**RECORDS TO PROCESS**.
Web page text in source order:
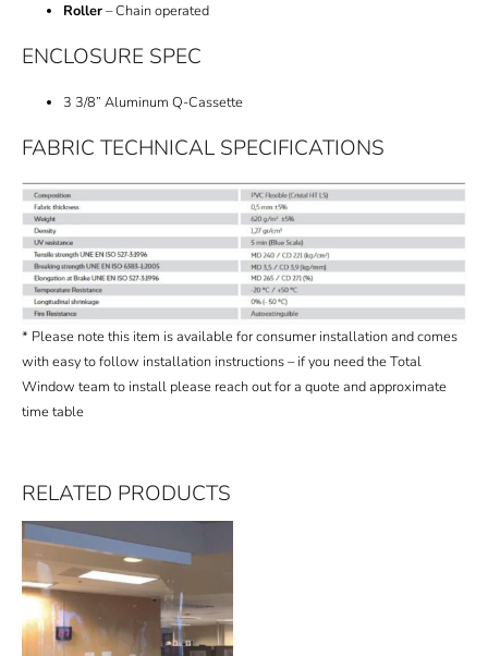
Roller– Chain operated
ENCLOSURE SPEC
3 3/8” Aluminum Q-Cassette
FABRIC TECHNICAL SPECIFICATIONS
* Please note this item is available for consumer installation and comes
with easy to follow installation instructions – if you need the Total
Window team to install please reach out for a quote and approximate
time table
RELATED PRODUCTS
Price
$188.00
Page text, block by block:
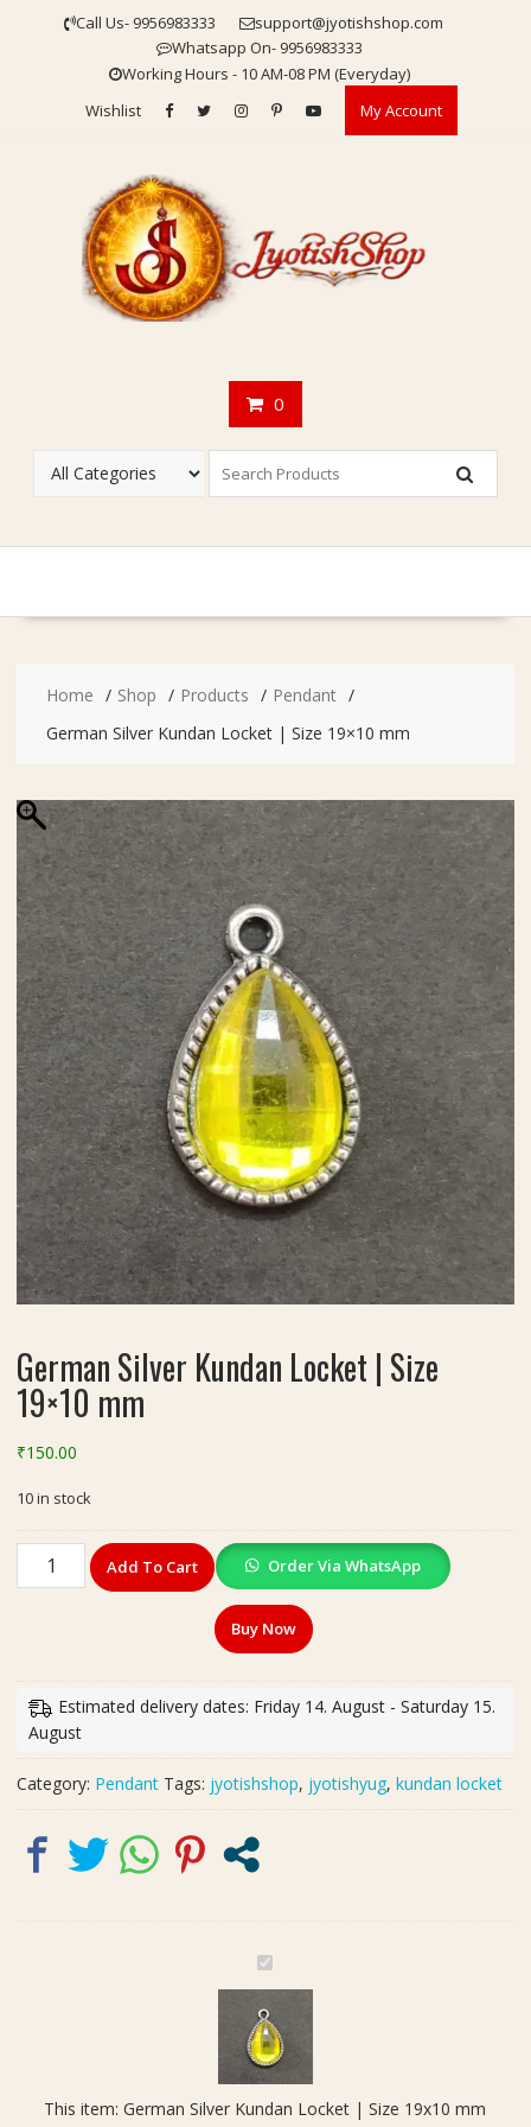
Call Us- 9956983333
support@jyotishshop.com
Whatsapp On- 9956983333
Working Hours - 10 AM-08 PM (Everyday)
Wishlist
My Account
0
Home Shop Products
Pendant
German Silver Kundan Locket | Size 19×10 mm
German Silver Kundan Locket | Size
19×10 mm
₹150.00
10 in stock
German
Silver
Size
19x10
mm
quantity
Add To Cart Order Via WhatsApp
Buy Now
Estimated delivery dates: Friday 14. August - Saturday 15.
August
Category: Pendant Tags: jyotishshop, jyotishyug, kundan locket
G
e
r
m
a
S
This item: German Silver Kundan Locket | Size 19x10 mm
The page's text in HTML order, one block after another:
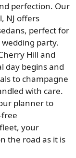
perfection. Our
NJ offers
perfect for
party.
Hill and
day begins and
to champagne
with care.
planner to
your
the road as it is
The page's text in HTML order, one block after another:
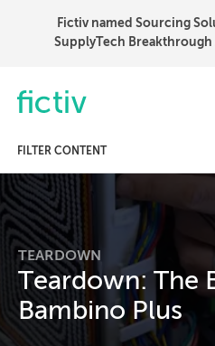
Fictiv named Sourcing
SupplyTech
FILTER CONTENT
TEARDOWN
Teardown: The
Bambino Plus
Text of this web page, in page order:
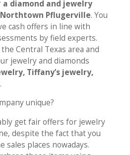
a diamond and jewelry
Pflugerville. You
cash offers in line with
by field experts.
Central Texas area and
jewelry and diamonds
Tiffany’s jewelry,
unique?
get fair offers for jewelry
despite the fact that you
sales places nowadays.
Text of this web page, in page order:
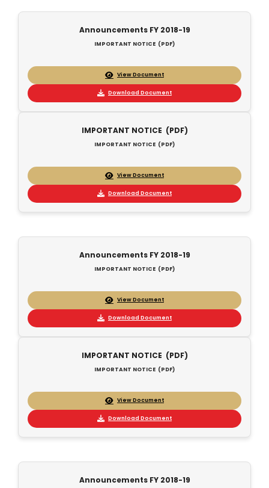
Announcements FY 2018-19
IMPORTANT NOTICE (PDF)
View Document
Download Document
IMPORTANT NOTICE (PDF)
IMPORTANT NOTICE (PDF)
View Document
Download Document
Announcements FY 2018-19
IMPORTANT NOTICE (PDF)
View Document
Download Document
IMPORTANT NOTICE (PDF)
IMPORTANT NOTICE (PDF)
View Document
Download Document
Announcements FY 2018-19

**DESCRIPTION OF THE TASK**.
Using the entries above, work out the number of lines containing the string "jyotishshop", and supply only that number.

**EXERCISE SOLUTION**.
2